» **REQUIRED ACTION**
Each line holding the word "yang" must appear in the answer, copied from the entries.

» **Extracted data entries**
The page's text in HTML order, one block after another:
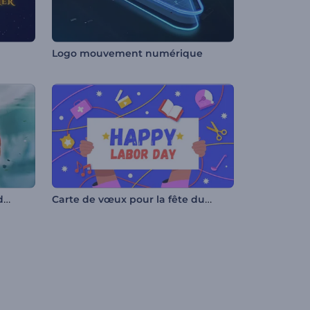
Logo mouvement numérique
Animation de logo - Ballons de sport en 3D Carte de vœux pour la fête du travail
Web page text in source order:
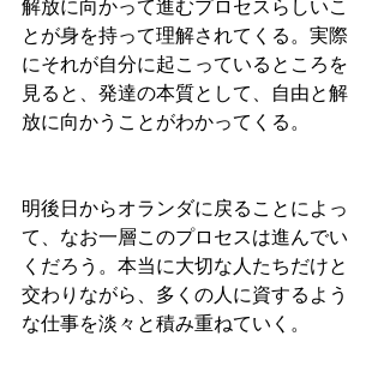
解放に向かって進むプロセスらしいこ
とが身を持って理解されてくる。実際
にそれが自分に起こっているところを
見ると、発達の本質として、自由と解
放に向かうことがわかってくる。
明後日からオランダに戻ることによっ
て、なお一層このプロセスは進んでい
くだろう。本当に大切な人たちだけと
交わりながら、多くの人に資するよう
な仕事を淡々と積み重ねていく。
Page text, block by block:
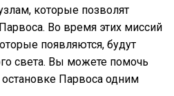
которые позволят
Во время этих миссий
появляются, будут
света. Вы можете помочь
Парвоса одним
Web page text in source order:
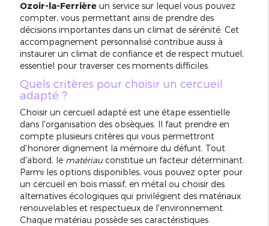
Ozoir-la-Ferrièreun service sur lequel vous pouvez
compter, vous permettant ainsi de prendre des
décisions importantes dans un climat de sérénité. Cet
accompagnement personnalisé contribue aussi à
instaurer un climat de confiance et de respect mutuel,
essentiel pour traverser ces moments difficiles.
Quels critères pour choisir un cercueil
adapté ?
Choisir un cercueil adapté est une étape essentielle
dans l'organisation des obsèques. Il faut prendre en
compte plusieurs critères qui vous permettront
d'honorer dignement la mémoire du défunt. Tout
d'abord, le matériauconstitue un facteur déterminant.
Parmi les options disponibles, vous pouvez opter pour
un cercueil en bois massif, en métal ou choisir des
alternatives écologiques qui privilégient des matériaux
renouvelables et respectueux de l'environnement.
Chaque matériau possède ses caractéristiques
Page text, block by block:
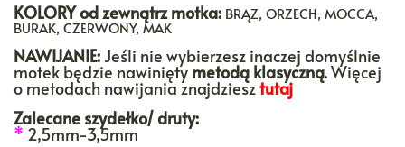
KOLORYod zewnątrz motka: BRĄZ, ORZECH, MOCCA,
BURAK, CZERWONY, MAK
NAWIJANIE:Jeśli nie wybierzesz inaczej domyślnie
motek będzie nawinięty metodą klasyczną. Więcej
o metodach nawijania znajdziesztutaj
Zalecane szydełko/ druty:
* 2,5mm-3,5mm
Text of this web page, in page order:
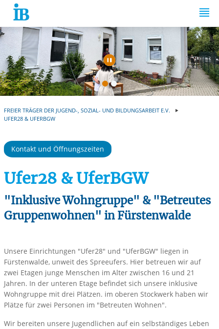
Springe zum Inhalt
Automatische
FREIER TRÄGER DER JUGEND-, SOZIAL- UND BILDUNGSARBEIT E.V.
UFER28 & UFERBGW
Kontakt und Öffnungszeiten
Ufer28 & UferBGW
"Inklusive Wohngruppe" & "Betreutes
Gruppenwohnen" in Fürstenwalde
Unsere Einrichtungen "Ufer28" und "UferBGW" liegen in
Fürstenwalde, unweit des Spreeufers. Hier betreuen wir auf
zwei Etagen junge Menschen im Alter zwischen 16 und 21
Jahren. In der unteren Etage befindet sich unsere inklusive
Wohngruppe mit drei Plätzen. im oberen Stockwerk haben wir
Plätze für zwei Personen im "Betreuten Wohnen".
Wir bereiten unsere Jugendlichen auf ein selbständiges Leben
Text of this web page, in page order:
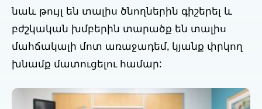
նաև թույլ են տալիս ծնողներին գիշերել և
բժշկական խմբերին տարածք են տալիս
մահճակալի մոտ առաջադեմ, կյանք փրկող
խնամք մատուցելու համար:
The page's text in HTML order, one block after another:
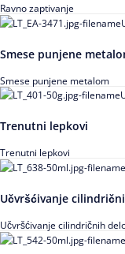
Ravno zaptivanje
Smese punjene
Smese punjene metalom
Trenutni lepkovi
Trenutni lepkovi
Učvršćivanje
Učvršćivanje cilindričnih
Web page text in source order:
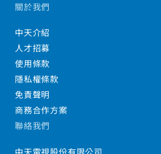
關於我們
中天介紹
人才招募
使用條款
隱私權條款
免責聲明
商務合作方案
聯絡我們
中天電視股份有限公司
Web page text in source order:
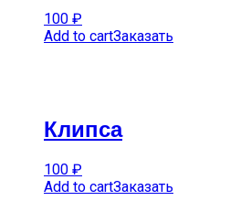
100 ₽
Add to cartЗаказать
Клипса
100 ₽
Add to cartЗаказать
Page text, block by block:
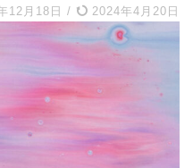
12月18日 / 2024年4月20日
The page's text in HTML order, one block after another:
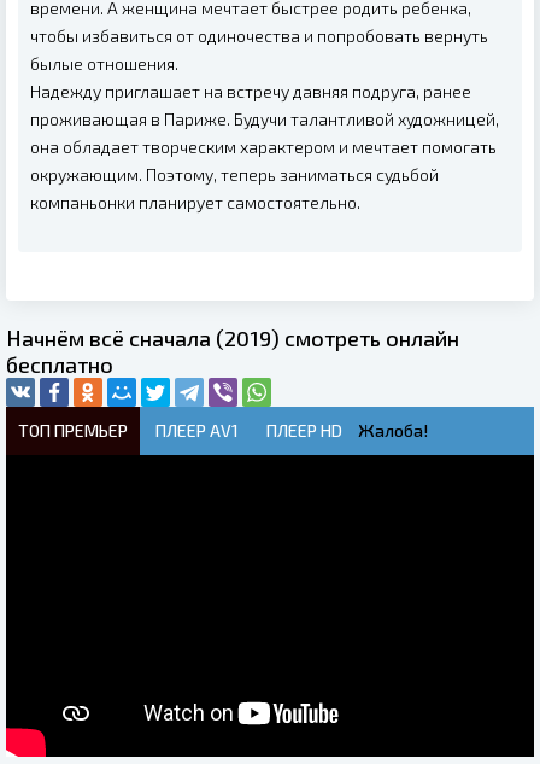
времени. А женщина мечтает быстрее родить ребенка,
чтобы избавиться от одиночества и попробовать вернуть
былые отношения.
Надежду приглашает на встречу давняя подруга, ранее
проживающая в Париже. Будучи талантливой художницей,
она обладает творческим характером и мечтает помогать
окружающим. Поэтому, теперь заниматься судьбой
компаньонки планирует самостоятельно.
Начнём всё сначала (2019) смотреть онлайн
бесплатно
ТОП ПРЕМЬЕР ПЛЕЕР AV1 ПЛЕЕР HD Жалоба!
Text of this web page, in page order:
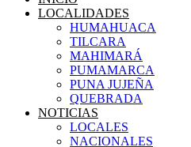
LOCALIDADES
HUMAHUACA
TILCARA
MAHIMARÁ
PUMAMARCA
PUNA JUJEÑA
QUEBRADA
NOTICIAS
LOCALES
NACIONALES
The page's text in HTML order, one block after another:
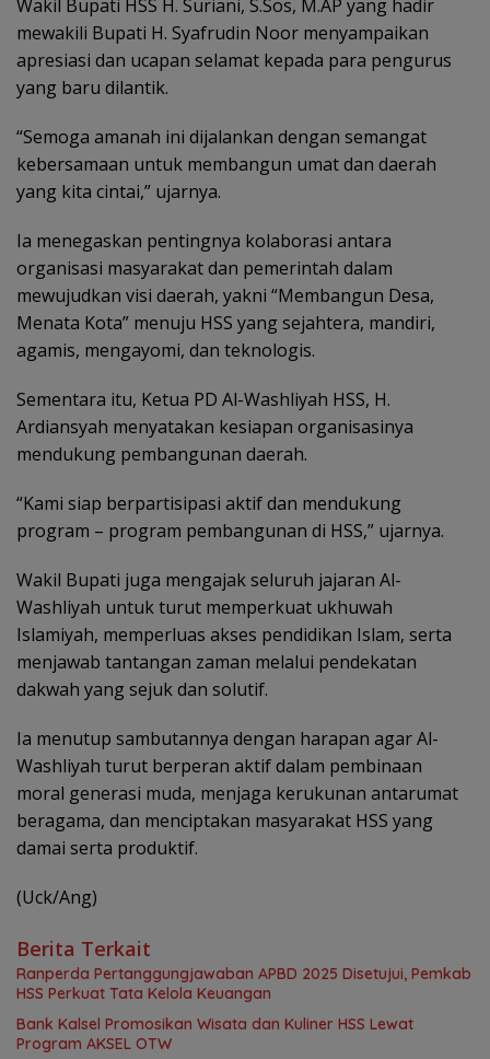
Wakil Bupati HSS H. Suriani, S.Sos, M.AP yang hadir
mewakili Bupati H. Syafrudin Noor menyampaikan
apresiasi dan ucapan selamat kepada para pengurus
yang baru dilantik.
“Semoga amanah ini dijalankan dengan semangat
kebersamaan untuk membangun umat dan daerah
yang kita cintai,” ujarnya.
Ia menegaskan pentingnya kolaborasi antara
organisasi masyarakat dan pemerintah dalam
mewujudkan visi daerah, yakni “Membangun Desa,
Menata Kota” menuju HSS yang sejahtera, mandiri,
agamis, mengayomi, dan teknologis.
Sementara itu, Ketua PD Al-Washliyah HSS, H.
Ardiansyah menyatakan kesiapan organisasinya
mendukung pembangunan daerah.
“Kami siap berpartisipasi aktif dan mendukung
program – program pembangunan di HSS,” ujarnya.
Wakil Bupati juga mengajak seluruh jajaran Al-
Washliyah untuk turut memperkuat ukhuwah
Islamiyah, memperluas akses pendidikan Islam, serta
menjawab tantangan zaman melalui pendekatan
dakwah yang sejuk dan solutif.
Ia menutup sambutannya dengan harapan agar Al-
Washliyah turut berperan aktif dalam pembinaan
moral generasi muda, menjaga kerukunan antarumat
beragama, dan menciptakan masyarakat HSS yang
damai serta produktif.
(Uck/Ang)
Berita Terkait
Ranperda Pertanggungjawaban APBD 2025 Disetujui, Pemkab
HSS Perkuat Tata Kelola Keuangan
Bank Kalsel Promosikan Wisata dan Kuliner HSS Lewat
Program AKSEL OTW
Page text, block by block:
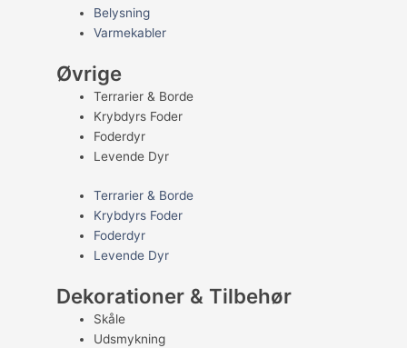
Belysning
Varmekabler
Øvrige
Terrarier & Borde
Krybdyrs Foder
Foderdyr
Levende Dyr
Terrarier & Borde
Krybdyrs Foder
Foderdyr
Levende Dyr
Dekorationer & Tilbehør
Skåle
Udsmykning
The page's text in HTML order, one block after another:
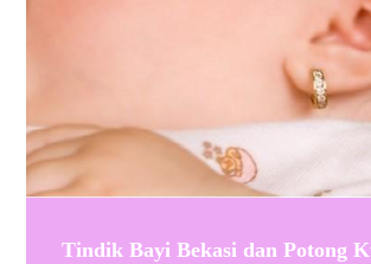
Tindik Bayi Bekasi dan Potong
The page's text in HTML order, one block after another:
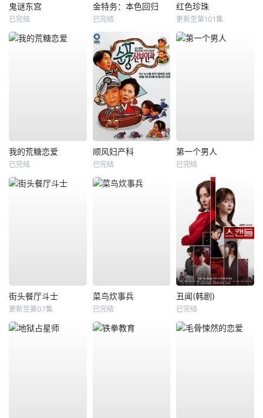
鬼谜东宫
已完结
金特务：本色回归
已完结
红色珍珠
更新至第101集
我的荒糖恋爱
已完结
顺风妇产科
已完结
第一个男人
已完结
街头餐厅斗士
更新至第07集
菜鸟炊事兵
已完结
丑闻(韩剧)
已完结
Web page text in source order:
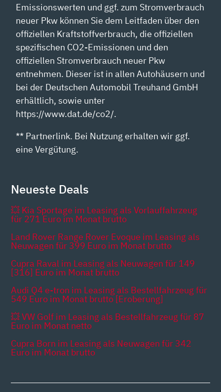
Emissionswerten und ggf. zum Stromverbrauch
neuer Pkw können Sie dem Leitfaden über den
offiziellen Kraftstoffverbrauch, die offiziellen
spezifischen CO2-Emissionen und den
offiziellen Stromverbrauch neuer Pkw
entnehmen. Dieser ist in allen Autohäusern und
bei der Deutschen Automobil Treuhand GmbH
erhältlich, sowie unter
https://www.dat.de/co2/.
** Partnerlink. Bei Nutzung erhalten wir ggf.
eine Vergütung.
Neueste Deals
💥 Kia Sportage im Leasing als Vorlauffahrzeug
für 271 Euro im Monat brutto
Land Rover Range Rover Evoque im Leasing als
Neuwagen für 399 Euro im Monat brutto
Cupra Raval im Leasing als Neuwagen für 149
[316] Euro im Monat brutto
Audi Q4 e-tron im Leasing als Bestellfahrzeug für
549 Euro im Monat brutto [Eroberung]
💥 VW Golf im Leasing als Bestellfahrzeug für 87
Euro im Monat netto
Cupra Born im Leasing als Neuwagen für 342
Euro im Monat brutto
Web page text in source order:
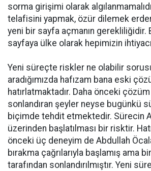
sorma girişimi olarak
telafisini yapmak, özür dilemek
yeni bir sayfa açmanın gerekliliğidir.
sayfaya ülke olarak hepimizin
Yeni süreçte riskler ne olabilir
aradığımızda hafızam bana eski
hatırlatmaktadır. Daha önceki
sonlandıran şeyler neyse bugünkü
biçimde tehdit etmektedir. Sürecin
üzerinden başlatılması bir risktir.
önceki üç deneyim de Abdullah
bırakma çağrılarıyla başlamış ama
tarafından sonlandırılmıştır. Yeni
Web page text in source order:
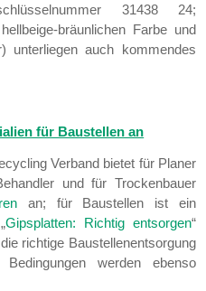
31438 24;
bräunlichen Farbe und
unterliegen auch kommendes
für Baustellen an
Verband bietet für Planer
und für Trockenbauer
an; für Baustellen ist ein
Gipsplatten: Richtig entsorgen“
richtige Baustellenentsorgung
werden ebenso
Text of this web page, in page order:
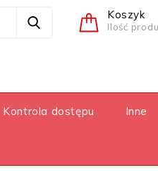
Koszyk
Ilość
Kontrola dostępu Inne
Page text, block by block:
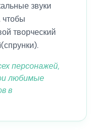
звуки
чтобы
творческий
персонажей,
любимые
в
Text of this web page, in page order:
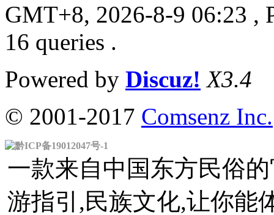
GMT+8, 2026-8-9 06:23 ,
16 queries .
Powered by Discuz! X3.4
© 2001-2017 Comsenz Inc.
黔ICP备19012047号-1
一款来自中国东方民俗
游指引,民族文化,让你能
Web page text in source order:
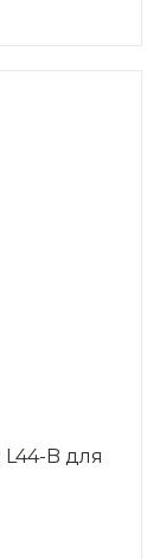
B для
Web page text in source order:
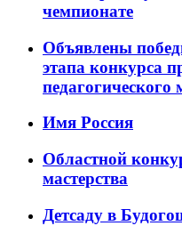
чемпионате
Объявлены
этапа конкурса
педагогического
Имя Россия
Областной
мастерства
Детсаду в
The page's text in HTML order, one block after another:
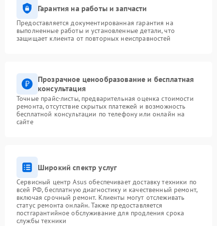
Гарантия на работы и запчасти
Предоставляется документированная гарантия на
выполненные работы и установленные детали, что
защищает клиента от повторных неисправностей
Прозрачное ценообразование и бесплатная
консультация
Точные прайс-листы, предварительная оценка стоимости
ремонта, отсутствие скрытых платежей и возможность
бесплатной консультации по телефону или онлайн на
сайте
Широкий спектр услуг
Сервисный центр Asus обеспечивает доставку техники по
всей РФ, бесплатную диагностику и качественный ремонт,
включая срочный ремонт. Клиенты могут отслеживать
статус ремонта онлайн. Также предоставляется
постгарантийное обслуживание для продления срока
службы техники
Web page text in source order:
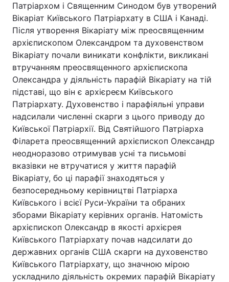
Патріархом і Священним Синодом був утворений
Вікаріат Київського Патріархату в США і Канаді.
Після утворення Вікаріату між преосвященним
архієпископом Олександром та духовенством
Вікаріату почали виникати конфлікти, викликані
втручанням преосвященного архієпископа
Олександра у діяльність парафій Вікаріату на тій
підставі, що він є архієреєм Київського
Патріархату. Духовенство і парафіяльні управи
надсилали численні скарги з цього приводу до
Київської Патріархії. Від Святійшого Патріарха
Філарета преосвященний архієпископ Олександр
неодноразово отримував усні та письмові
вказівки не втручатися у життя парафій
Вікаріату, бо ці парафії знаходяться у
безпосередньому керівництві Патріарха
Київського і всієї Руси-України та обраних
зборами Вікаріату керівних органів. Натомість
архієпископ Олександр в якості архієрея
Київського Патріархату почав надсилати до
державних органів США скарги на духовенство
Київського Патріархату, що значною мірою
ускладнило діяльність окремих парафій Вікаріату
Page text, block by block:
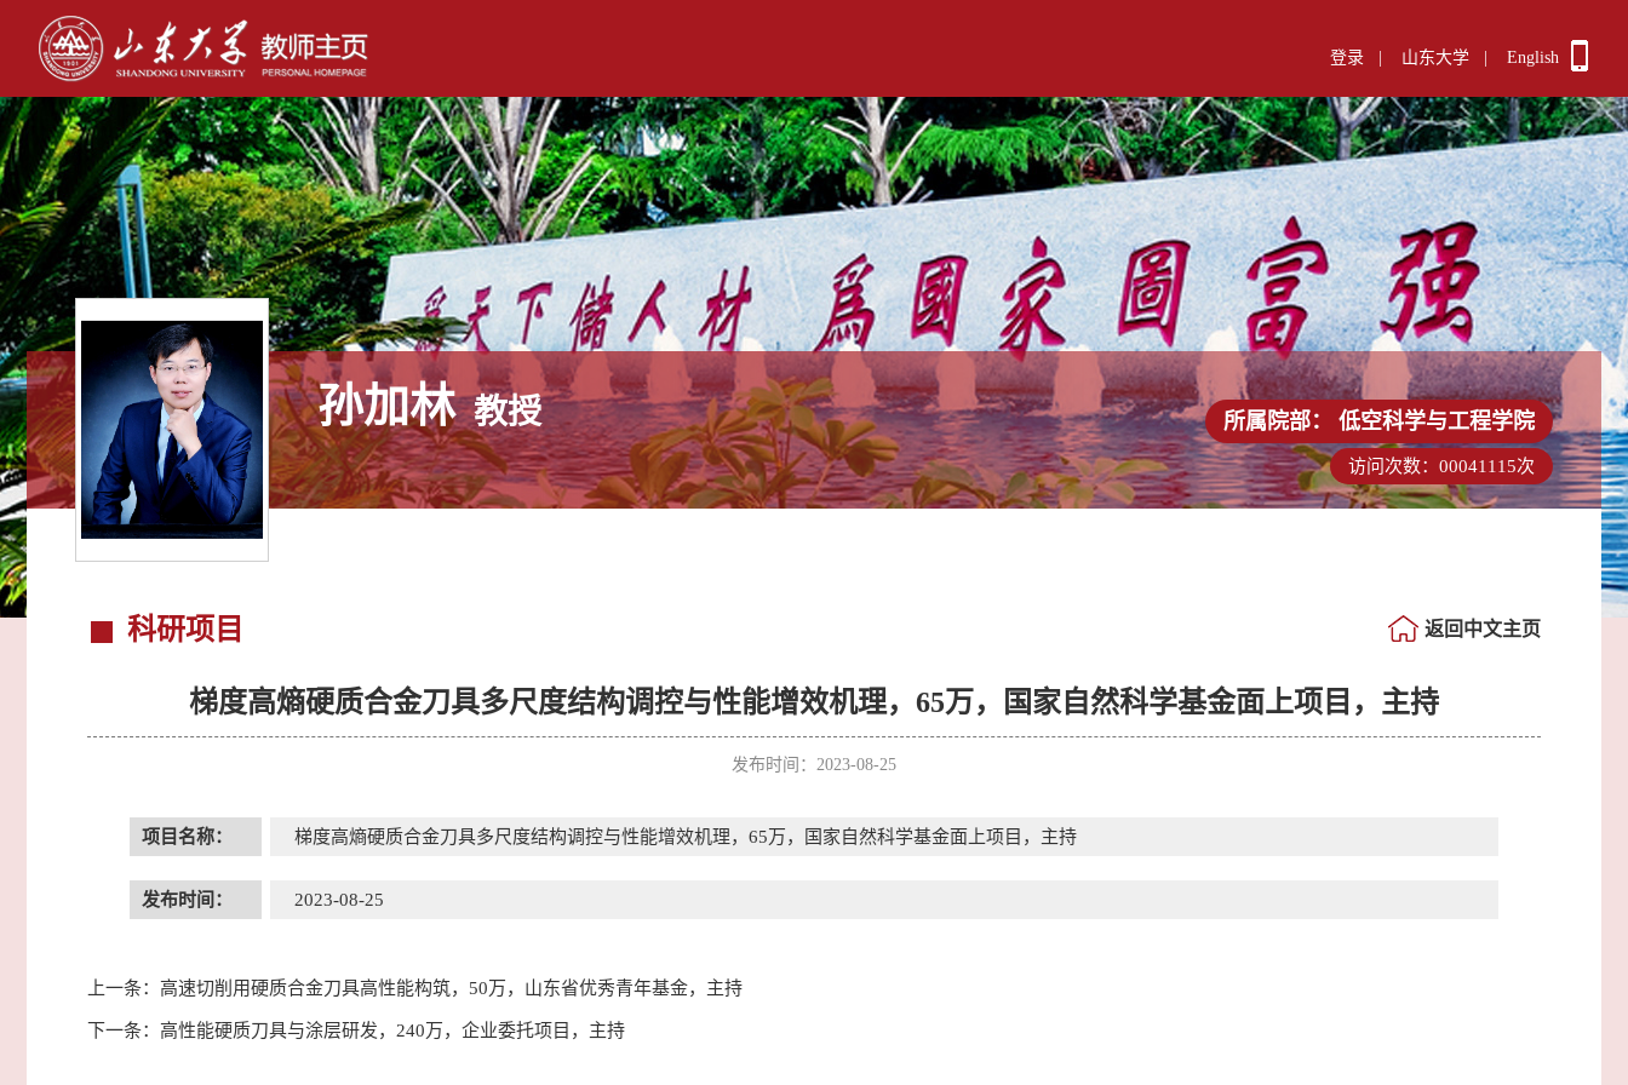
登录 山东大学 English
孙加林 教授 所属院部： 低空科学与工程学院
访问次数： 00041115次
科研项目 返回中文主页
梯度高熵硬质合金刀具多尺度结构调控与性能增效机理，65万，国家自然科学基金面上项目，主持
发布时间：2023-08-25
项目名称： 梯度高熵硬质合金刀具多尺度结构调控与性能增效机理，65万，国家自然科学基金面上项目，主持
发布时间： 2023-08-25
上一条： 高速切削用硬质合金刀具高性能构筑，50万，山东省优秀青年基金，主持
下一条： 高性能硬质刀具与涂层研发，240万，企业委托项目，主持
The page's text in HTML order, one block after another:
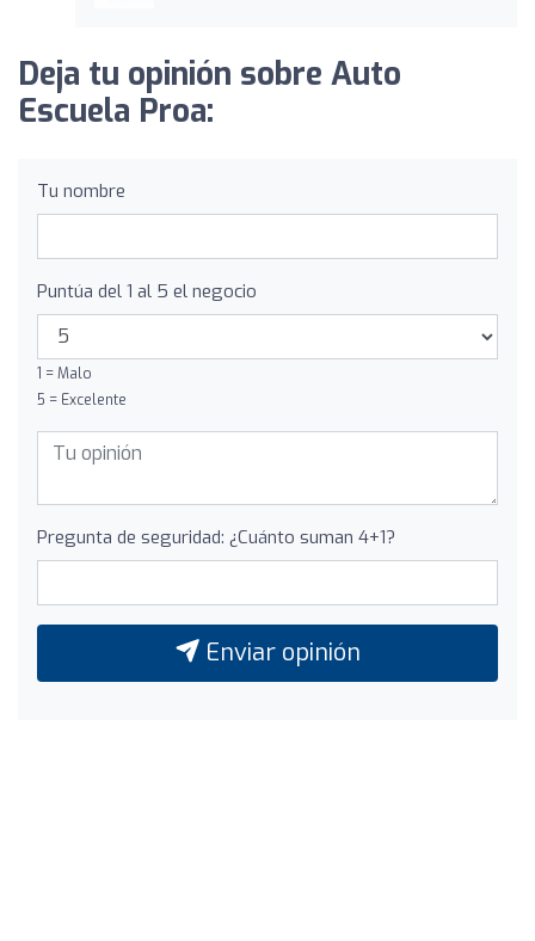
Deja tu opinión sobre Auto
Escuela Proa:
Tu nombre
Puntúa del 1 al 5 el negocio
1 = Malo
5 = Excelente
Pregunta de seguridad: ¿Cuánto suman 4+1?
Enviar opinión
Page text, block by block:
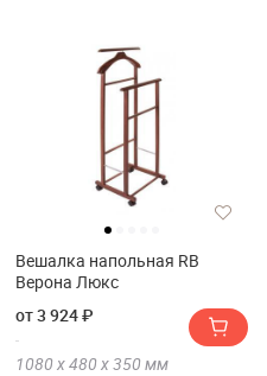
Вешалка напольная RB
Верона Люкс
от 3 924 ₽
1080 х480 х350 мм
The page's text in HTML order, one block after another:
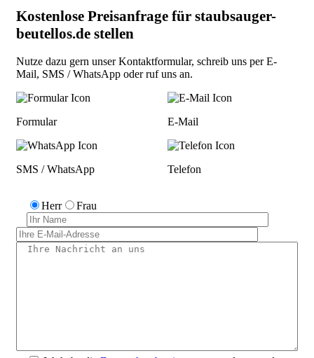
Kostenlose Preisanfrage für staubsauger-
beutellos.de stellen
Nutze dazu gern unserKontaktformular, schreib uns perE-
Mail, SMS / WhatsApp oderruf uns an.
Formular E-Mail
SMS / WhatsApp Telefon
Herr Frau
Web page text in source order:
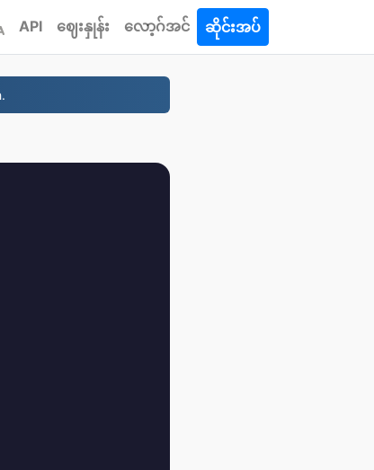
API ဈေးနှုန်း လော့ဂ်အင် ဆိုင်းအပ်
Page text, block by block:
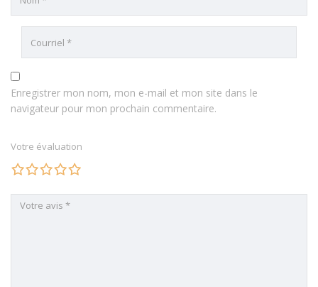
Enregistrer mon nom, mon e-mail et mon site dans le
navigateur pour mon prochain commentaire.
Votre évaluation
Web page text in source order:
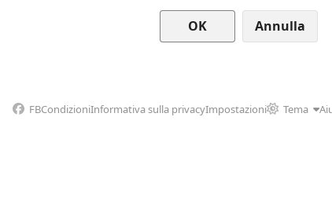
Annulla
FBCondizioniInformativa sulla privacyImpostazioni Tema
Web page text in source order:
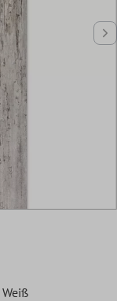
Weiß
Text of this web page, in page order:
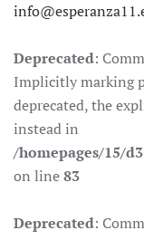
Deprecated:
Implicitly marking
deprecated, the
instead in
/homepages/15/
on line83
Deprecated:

» **EXPECTED ANSWER**
Wakil Bupati HSS H. Suriani, S.Sos, M.AP yang hadir
yang baru dilantik.
yang kita cintai,” ujarnya.
Menata Kota” menuju HSS yang sejahtera, mandiri,
dakwah yang sejuk dan solutif.
beragama, dan menciptakan masyarakat HSS yang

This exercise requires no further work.